Bref on l’a compris, les organisations des sociétés pensées par (pour?) le haut et figées dans des organigrammes ne sont plus adaptées à la nécessité d’inclusion de la diversité des compétences, à la transversalité des projets et programmes. La fin des silos n’aboutit pas pour autant à la désorganisation, au chaos. Elle définit de manière dynamique (terme que je privilégie à ‘’Agile’’) le management, les responsabilités opérationnelles, les expertises embarquées.

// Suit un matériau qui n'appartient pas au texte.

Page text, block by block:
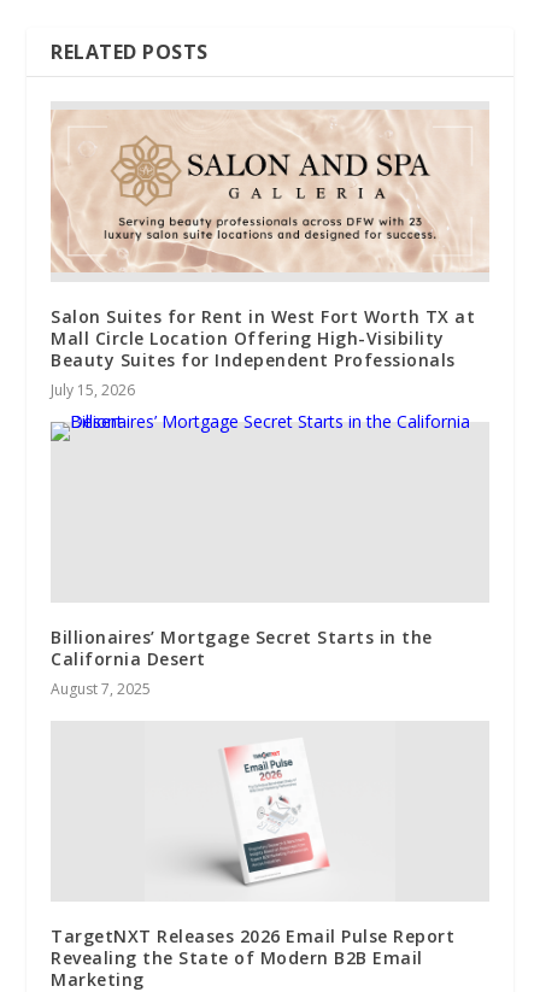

Le head management devient partie prenante des projets, de l’activité à proprement parler et les règles, les indicateurs et les exigences sont contextuels et décentralisés. Ainsi, la structure centrale se vide de certaines fonctions et compétences mais se doit de susciter encore l’intérêt pour ne pas traverser une grave crise existentielle.

C’est le fin du jacobinisme qui permettait de dicter en central pour tout le monde et à tous les étages les règles à appliquer pour assurer croissance, profitabilité et attrait vis à vis du marché, vis à vis des candidats à l’embauche et vis à vis bien entendu des actionnaires.

Désormais la structure centrale devient un incubateur d’entités plus petites et plus autonomes. Sa crédibilité résidera dans la clarté de sa culture et de sa déontologie, de la vision, de la puissance de sa communication. L’approche incantatoire de la maîtrise technologique ou métier ne suffisant plus à embarquer ni les experts, ni la masse.

A courts termes, le Design Thinking appliqué au management des Ressources Humaines comme moyen de génération du changement profond des organisations représente une méthode intéressante, motorisée par l’empathie qui, me semble-t-il, est conforme à ce qu’on peut espérer en termes de ‘’main tendue’’ vis à vis des forces humaines de l’entreprise. L’approche ‘’engagement centric’’ permet d’inventer un nouvel élan dans les RH, et de changer durablement les envies, les prises de responsabilité, la culture de l’efficience. D’ailleurs, on parle communément de Ressources Humaines, comme carburant de l’entreprise. Le termes me semble très réducteur (voire péjoratif) en 2018, à la lumière des 6 axes détaillés plus haut. Il ne s’agit définitivement pas que de ‘’ressources’’, terme associé à une notion de moyen. Il s’agit en fait de bien plus, il s’agit d’Energie Humaine Augmentée. Des aptitudes, des compétences, des attitudes, des idées, des interactions, des émotions… Créons les conditions du renouveau, introduisons de nouvelles méthodes, notamment au travers d’échanges inspirants et ambitieux concernant le changement dans ‘’les RH’’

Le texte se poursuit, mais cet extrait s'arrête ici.